Litvyak flew her first
combat flights in the summer of 1942 over Saratov. In September, she
was assigned to the 437 IAP, a men’s regiment fighting over
Stalingrad. In the 437th Fighter Regiment, Litvyak scored her first two
kills on 13 September, three days after her arrival and on her third
mission to cover Stalingrad, becoming the first woman fighter pilot to
shoot down an enemy aircraft.
She
shot down Staff Sergeant Erwin Maier, another German ace. He parachuted
down and was taken prisoner. He asked to see if it was true that he was
shot down by a woman and he was allowed to meet her. He could not
believe he was shot down by a female pilot and only when she accurately
described all the maneuvers in the flight and knew it was true.
Twice she crash landed and once she was hit and wounded in her plane and lost a lot of blood on the way down.
On
August 1, 1943, Lydia did not come back to her base of Krasnyy Luch, in
the Donbass, Ukraine, from an escort to a flight of Ilyushin Il-2
Shturmoviks. It was her fourth sortie of the day. As the Soviets were
returning to base near Orel, a pair of Bf 109 fighters dived on Lydia
while she was attacking a large group of German bombers.
Soviet
pilot Ivan Borisenko recalled: “Lily just didn’t see the Messerschmitt
109s flying cover for the German bombers. A pair of them dived on her
and when she did see them she turned to meet them. Then they all
disappeared behind a cloud.”
Borisenko,
involved in the dogfight, saw her a last time, through a gap in the
clouds, her Yak-1 pouring smoke and pursued by as many as eight Bf 109s.

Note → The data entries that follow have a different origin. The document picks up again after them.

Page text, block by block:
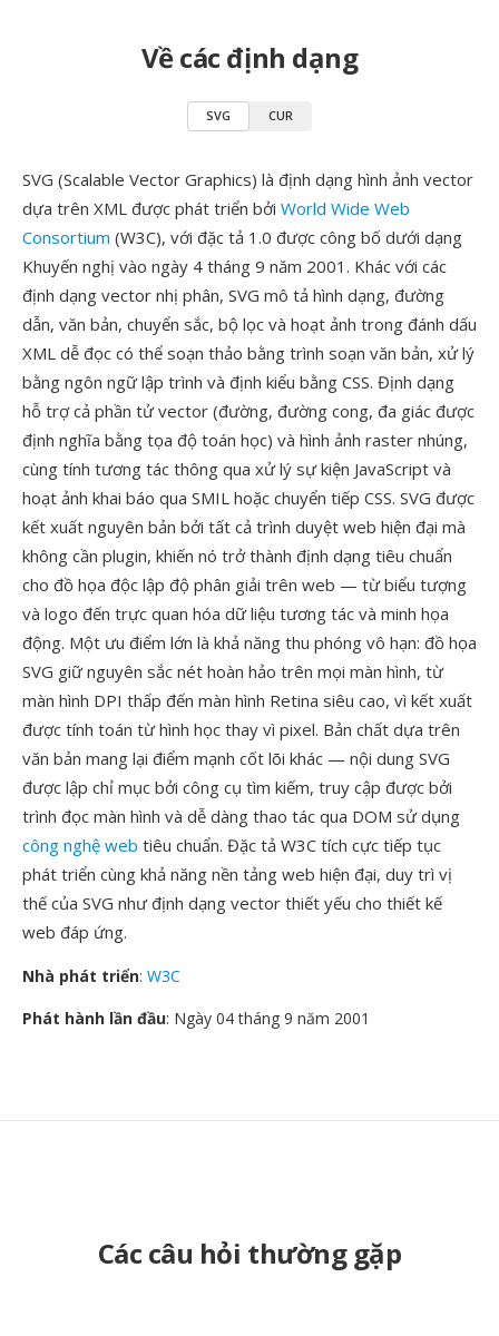
Về các định dạng
SVG CUR
SVG (Scalable Vector Graphics) là định dạng hình ảnh vector
dựa trên XML được phát triển bởi World Wide Web
Consortium (W3C), với đặc tả 1.0 được công bố dưới dạng
Khuyến nghị vào ngày 4 tháng 9 năm 2001. Khác với các
định dạng vector nhị phân, SVG mô tả hình dạng, đường
dẫn, văn bản, chuyển sắc, bộ lọc và hoạt ảnh trong đánh dấu
XML dễ đọc có thể soạn thảo bằng trình soạn văn bản, xử lý
bằng ngôn ngữ lập trình và định kiểu bằng CSS. Định dạng
hỗ trợ cả phần tử vector (đường, đường cong, đa giác được
định nghĩa bằng tọa độ toán học) và hình ảnh raster nhúng,
cùng tính tương tác thông qua xử lý sự kiện JavaScript và
hoạt ảnh khai báo qua SMIL hoặc chuyển tiếp CSS. SVG được
kết xuất nguyên bản bởi tất cả trình duyệt web hiện đại mà
không cần plugin, khiến nó trở thành định dạng tiêu chuẩn
cho đồ họa độc lập độ phân giải trên web — từ biểu tượng
và logo đến trực quan hóa dữ liệu tương tác và minh họa
động. Một ưu điểm lớn là khả năng thu phóng vô hạn: đồ họa
SVG giữ nguyên sắc nét hoàn hảo trên mọi màn hình, từ
màn hình DPI thấp đến màn hình Retina siêu cao, vì kết xuất
được tính toán từ hình học thay vì pixel. Bản chất dựa trên
văn bản mang lại điểm mạnh cốt lõi khác — nội dung SVG
được lập chỉ mục bởi công cụ tìm kiếm, truy cập được bởi
trình đọc màn hình và dễ dàng thao tác qua DOM sử dụng
công nghệ web tiêu chuẩn. Đặc tả W3C tích cực tiếp tục
phát triển cùng khả năng nền tảng web hiện đại, duy trì vị
thế của SVG như định dạng vector thiết yếu cho thiết kế
web đáp ứng.
Nhà phát triển: W3C
Phát hành lần đầu: Ngày 04 tháng 9 năm 2001
Các câu hỏi thường gặp
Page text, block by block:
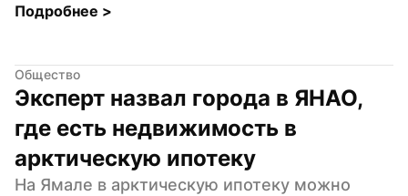
Подробнее >
Общество
Эксперт назвал города в ЯНАО,
где есть недвижимость в
арктическую ипотеку
На Ямале в арктическую ипотеку можно
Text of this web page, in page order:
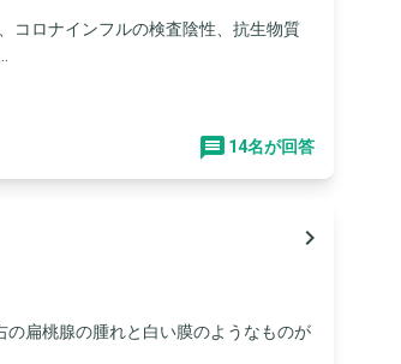
コロナインフルの検査陰性、抗生物質
14名が回答
navigate_next
扁桃腺の腫れと白い膜のようなものが
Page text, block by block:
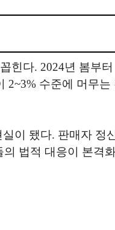
힌다. 2024년 봄부
수준에 머무
이 됐다. 판매자 정
법적 대응이 본격
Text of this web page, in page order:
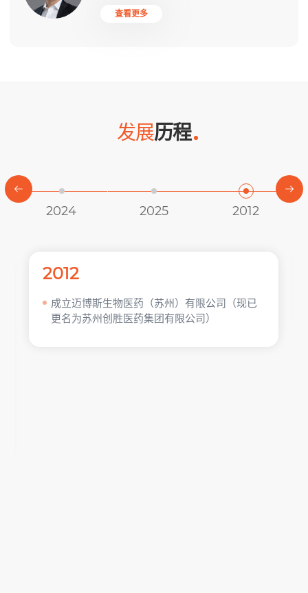
查看更多
发展历程
2024 2025 2012
2012
成立迈博斯生物医药（苏州）有限公司（现已
更名为苏州创胜医药集团有限公司）
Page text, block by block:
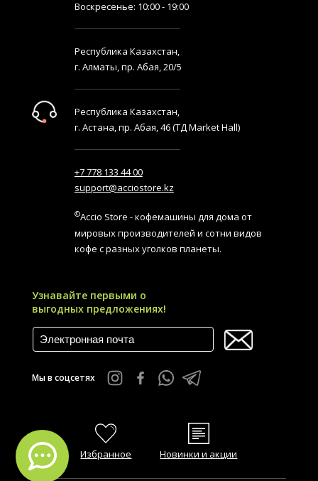
Воскресенье: 10:00 - 19:00
Республика Казахстан,
г. Алматы, пр. Абая, 20/5
Республика Казахстан,
г. Астана, пр. Абая, 46 (ТД Market Hall)
+7 778 133 44 00
support@acciostore.kz
©Accio Store - кофемашины для дома от
мировых производителей и сотни видов
кофе с разных уголков планеты.
Узнавайте первыми о
выгодных предложениях!
Мы в соцсетях
Избранное Новинки и акции
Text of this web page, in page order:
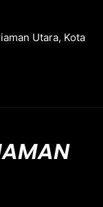
Utara, Kota
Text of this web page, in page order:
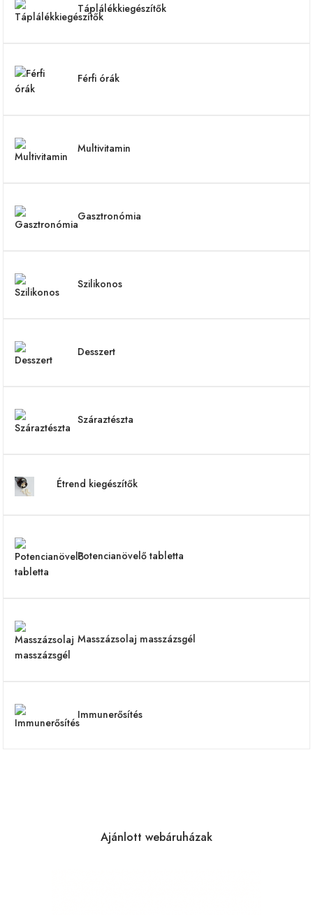
Táplálékkiegészítők
Férfi órák
Multivitamin
Gasztronómia
Szilikonos
Desszert
Száraztészta
Étrend kiegészítők
Potencianövelő tabletta
Masszázsolaj masszázsgél
Immunerősítés
Ajánlott webáruházak

Borisenko descended to see if he could find her. No parachute was seen,
and no explosion, yet she never returned from the mission. Litvyak was
21 years old.
Soviet
authorities suspected that she might have been captured, a possibility
that prevented them from awarding her the title of Hero of the Soviet
Union.
Two German pilots are
believed to have shot down Litvyak: Feldwebel Hans-Jörg Merkle of
1./JG.52 and Leutnant Hans Schleef, of 7./JG 3. Merkle is the only pilot
that claimed a Yak-1 on Dmitryevka (where she was last seen and was –
reportedly – buried), on 1 August 1943, while Schleef claimed a LaGG-3
(often confused in combat with Yak-1s by German pilots) on the same day,
in the South-Ukraine area where Litvyak’s aircraft was at last found.
In
an attempt to prove that Litvyak had not been taken captive,
Pasportnikova embarked on a 36-year search for the Yakovlev Yak-1 crash
site assisted by the public and the media. For three years she was
joined by relatives who together combed the most likely areas with a
metal detector.
In
1979, after uncovering more than 90 other crash sites, 30 aircraft and
many lost pilots killed in action, “the searchers discovered that an
unidentified woman pilot had been buried in the village of Dmitrievka…
in Shakhterski district.”
It was
then assumed that it was Litvyak and that she had been killed in action
after sustaining a mortal head wound. Pasportnikova said that a
specialist commission was formed to inspect the exhumed body and it
concluded the remains were those of Litvyak.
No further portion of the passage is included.